How did we conclude that it is a set?

Question

I am looking at the proof of the theorem: The set of all the sets does not exist.

Proof:

We suppose that the set of all the sets, let $V$, exists.So, for each set $x, x \in V$.

We define the type $\phi: \text{ a set does not belong to itself, so }, x \notin x$.

From the axiom shema of specification, the set $\{ x \in V: x \notin x \}$ exists.

Since $V$ is the set of all sets,

$$\{ x \in V: x \notin x \} \subset V$$

So, $V'=\{ x: x \notin x \}$ is a set.

Therefore: $$V' \in V' \leftrightarrow V' \notin V', \text{ Contradiction.}$$

Could you explain me why we define $V'$ and how we concluded that it is a set?

Answer 1

The proof shows something stronger than "the set of all sets does not exist", but we can get that as an easy consequence. So easy, that we really forget that we prove something stronger.

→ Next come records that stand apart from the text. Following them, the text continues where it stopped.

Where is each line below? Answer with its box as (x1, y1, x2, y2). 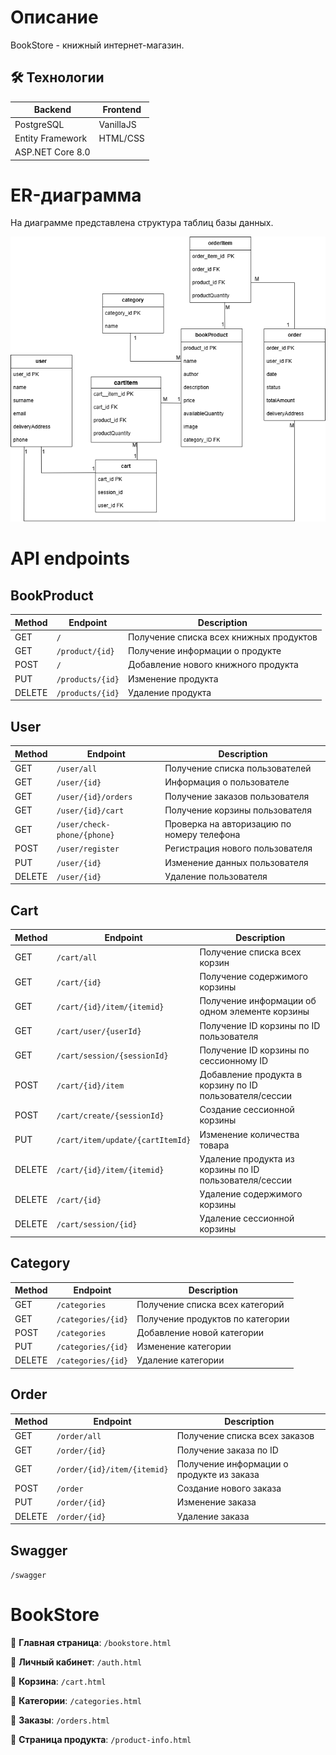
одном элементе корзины (199, 1006, 310, 1018)
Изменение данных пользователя (164, 856, 309, 868)
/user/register (56, 844, 120, 855)
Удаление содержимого (199, 1188, 303, 1200)
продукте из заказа (176, 1468, 260, 1480)
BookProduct (10, 587, 94, 604)
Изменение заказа (176, 1496, 257, 1508)
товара (199, 1139, 230, 1151)
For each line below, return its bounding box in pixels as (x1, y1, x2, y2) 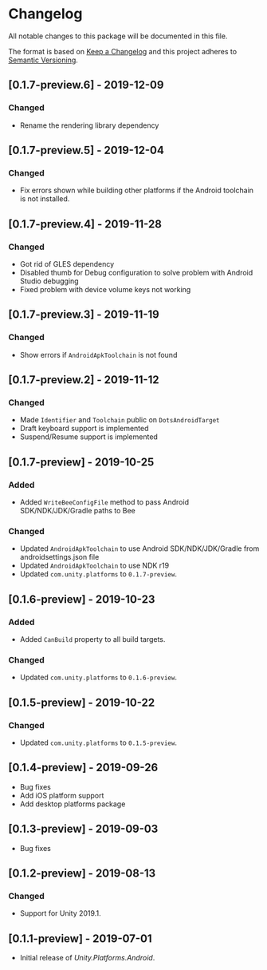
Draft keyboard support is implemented (19, 424, 149, 434)
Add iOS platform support (19, 790, 104, 800)
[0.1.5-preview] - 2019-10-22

The axiom schema of specification states that if $A$ is a set, and $\phi(x)$ is a formula, then $\{x\in A\mid\phi(x)\}$ is also a set. This means that we begin by assuming that $A$ is a set, then there is a subset which includes exactly those elements satisfying $\phi$. (I have omitted the parameters here for sake of readability.)

What the proof you cite actually show is this:

If $A$ is a set, then there exists a set $B$ such that $B\subseteq A$ and $B\notin A$.

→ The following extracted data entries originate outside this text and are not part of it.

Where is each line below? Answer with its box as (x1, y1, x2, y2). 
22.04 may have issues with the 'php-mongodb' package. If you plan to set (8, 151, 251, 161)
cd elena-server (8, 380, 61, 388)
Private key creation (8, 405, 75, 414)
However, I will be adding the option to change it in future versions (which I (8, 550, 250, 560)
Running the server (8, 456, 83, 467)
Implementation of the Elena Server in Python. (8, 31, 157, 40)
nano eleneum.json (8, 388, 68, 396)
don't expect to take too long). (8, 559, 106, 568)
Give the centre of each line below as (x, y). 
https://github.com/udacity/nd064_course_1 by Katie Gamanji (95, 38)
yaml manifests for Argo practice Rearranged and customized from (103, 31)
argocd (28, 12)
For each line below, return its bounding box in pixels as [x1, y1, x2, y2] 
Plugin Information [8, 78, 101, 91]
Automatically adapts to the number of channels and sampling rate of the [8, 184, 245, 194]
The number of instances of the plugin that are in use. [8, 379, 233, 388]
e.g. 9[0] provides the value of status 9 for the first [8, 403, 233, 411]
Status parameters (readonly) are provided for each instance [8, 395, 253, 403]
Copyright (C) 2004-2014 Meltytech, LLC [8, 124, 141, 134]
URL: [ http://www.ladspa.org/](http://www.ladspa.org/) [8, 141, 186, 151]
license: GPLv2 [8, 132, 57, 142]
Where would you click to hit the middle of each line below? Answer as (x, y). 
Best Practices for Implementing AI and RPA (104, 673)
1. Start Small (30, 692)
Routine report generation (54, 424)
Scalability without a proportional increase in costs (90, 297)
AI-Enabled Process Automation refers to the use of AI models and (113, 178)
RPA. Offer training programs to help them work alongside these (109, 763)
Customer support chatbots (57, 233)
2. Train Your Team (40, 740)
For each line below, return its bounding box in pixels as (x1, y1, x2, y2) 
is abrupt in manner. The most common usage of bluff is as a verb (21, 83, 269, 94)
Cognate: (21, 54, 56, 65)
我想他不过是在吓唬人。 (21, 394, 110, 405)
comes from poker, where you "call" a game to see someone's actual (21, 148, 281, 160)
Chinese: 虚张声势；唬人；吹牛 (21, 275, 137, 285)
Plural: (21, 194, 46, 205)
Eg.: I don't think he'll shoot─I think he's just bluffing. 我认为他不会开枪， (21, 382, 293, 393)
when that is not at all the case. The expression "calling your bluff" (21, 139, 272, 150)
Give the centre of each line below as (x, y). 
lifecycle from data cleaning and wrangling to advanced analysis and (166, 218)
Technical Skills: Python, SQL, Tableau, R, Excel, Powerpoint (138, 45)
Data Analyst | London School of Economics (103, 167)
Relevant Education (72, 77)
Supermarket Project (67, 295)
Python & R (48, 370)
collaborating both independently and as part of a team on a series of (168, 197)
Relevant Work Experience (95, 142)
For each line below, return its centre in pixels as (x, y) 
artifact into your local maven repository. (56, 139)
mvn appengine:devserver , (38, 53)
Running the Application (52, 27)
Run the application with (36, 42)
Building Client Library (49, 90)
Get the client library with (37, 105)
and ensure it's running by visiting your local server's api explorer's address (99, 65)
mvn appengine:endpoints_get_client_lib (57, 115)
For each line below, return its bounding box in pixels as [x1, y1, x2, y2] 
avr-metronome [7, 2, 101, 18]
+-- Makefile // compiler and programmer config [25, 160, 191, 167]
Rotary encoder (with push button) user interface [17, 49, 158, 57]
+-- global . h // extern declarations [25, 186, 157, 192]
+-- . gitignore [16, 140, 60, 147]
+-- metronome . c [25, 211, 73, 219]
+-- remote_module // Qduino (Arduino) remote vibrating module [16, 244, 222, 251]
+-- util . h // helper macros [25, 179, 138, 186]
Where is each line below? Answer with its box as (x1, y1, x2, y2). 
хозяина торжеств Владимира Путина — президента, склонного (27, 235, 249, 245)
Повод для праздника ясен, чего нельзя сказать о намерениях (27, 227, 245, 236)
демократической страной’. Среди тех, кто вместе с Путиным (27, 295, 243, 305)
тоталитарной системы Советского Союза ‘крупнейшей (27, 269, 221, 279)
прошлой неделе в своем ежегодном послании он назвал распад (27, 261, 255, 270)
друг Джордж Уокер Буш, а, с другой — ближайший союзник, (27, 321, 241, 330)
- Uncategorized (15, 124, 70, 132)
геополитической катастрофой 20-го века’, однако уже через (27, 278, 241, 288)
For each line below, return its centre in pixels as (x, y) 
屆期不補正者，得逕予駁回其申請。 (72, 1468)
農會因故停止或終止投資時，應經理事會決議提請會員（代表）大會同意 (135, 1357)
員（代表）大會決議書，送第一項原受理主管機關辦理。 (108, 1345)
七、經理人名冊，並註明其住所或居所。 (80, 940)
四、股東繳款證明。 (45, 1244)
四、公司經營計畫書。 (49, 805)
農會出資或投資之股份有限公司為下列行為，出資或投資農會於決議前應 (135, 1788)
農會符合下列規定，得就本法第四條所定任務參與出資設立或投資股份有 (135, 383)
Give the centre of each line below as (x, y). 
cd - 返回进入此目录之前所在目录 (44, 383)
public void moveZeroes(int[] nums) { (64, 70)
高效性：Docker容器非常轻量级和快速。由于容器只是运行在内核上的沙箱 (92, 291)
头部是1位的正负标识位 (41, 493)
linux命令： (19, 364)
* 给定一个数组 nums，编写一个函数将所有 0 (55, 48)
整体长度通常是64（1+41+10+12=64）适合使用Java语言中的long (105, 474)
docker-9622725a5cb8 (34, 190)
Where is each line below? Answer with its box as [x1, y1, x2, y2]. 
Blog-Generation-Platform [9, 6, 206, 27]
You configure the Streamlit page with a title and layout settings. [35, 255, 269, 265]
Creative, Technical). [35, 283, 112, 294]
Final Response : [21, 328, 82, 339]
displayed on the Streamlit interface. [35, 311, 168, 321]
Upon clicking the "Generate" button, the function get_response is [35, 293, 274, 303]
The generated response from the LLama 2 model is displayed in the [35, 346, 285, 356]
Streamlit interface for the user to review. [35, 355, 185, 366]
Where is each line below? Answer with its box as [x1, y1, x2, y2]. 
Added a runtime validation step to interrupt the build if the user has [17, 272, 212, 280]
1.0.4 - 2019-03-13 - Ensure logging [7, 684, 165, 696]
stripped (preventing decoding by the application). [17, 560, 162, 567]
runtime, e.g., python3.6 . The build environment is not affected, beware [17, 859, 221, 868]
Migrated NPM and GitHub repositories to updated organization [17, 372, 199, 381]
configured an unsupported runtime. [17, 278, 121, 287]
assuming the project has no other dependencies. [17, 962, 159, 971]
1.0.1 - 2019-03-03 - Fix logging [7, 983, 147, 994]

The proof is exactly this, take $B=\{x\in A\mid x\notin x\}$. Since $A$ is a set, $B$ is also a set, and it is clear why $B\subseteq A$. If $B\in A$, then either $B\in B$ in which case we have a contradiction, or $B\notin B$ in which case we have a contradiction. Therefore $B\notin A$, and the proof is complete.

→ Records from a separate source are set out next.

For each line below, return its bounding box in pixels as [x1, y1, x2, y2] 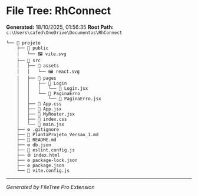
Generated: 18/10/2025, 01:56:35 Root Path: [6, 23, 114, 31]
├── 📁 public [16, 45, 49, 51]
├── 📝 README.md [16, 137, 57, 143]
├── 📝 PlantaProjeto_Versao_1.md [16, 131, 99, 137]
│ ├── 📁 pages [16, 75, 57, 81]
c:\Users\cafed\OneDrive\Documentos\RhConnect [6, 29, 123, 36]
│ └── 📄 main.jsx [16, 121, 65, 127]
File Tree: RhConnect [6, 4, 111, 18]
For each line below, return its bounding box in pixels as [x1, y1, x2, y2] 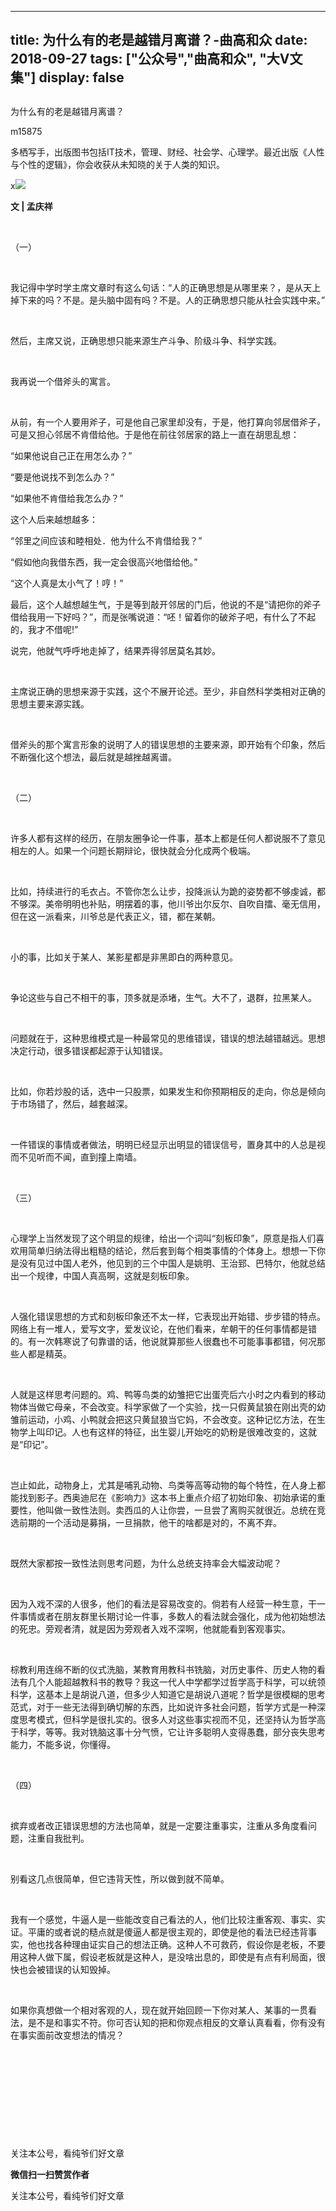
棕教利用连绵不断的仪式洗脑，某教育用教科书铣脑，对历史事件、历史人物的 [10, 1663, 317, 1675]
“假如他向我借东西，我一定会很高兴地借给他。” [10, 556, 198, 568]
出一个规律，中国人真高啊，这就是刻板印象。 [10, 1269, 195, 1281]
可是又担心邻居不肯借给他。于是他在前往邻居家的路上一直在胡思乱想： [10, 428, 300, 440]
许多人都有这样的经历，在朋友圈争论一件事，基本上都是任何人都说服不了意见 [10, 832, 326, 844]
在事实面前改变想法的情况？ [10, 2029, 125, 2041]
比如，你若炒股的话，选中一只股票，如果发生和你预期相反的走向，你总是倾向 [10, 1085, 326, 1097]
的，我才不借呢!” [10, 623, 79, 635]
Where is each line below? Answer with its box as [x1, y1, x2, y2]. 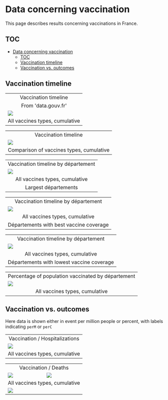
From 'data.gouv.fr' [21, 102, 67, 109]
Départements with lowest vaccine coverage [8, 259, 114, 266]
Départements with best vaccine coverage [8, 221, 109, 228]
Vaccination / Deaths [19, 364, 69, 371]
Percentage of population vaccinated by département [8, 272, 136, 279]
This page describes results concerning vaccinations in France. [5, 20, 138, 26]
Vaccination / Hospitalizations [8, 335, 80, 342]
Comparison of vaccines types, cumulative [8, 146, 110, 153]
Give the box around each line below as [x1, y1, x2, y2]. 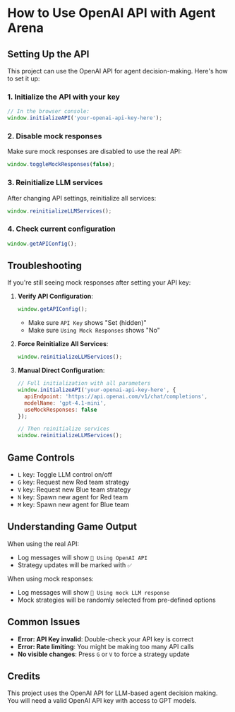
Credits [7, 670, 41, 682]
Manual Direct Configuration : [17, 366, 105, 375]
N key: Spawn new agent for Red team [17, 492, 128, 501]
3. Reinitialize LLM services [7, 178, 104, 188]
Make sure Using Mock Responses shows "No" [28, 326, 160, 335]
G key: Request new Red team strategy [17, 477, 129, 486]
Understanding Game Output [7, 521, 138, 533]
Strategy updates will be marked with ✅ [17, 560, 133, 569]
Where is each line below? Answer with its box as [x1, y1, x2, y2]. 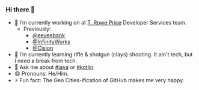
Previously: [23, 25, 52, 32]
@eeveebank [32, 32, 66, 39]
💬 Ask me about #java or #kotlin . [14, 64, 96, 71]
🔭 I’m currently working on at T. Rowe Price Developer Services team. [14, 19, 187, 26]
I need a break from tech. [14, 57, 78, 65]
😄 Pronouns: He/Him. [14, 70, 69, 77]
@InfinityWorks [32, 38, 70, 46]
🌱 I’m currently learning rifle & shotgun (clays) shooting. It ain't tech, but [14, 51, 193, 58]
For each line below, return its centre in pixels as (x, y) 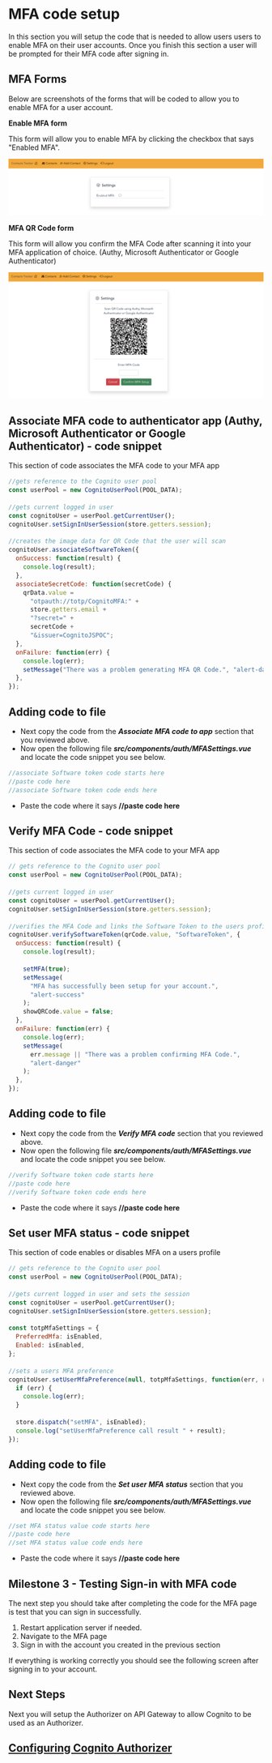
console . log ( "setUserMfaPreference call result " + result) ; (121, 1431)
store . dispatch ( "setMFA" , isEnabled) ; (81, 1423)
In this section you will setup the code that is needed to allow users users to (135, 36)
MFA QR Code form (41, 228)
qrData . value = (49, 592)
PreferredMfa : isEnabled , (59, 1337)
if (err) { (34, 1388)
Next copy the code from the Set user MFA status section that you (132, 1484)
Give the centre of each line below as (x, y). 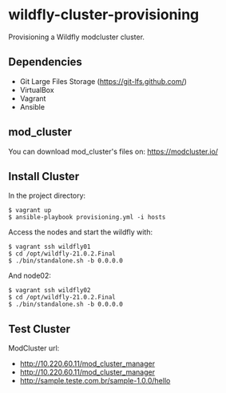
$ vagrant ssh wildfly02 (50, 291)
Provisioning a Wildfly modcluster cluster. (77, 37)
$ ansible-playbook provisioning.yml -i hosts (87, 218)
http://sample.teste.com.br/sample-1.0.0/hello (95, 381)
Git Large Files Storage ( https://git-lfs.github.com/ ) (103, 81)
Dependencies (45, 62)
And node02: (30, 276)
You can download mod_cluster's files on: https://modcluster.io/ (113, 151)
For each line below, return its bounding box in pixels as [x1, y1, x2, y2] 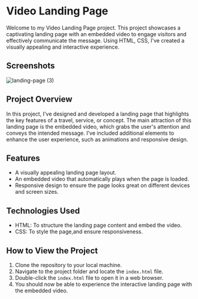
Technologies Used [6, 206, 80, 216]
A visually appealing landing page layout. [14, 169, 117, 176]
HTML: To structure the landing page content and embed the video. [14, 221, 182, 229]
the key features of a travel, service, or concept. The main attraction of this [6, 116, 192, 124]
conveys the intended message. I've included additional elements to [6, 129, 175, 137]
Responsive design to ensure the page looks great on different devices [14, 182, 190, 189]
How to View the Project [6, 245, 98, 256]
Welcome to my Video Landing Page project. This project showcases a [6, 24, 181, 31]

But what about the set of all sets? Now it's an easy consequence, since no set contains all sets, there is no set of all sets.

Answer 2

We used the axiom of comprehension to define $V'$: $V' = \{x \in V : x \notin x\}$. We define $V'$ to obtain a contradiction. The crux of the matter is that assuming $V$ is a set, so is $V'$, and so $V' \in V$ and the contradictory argument works.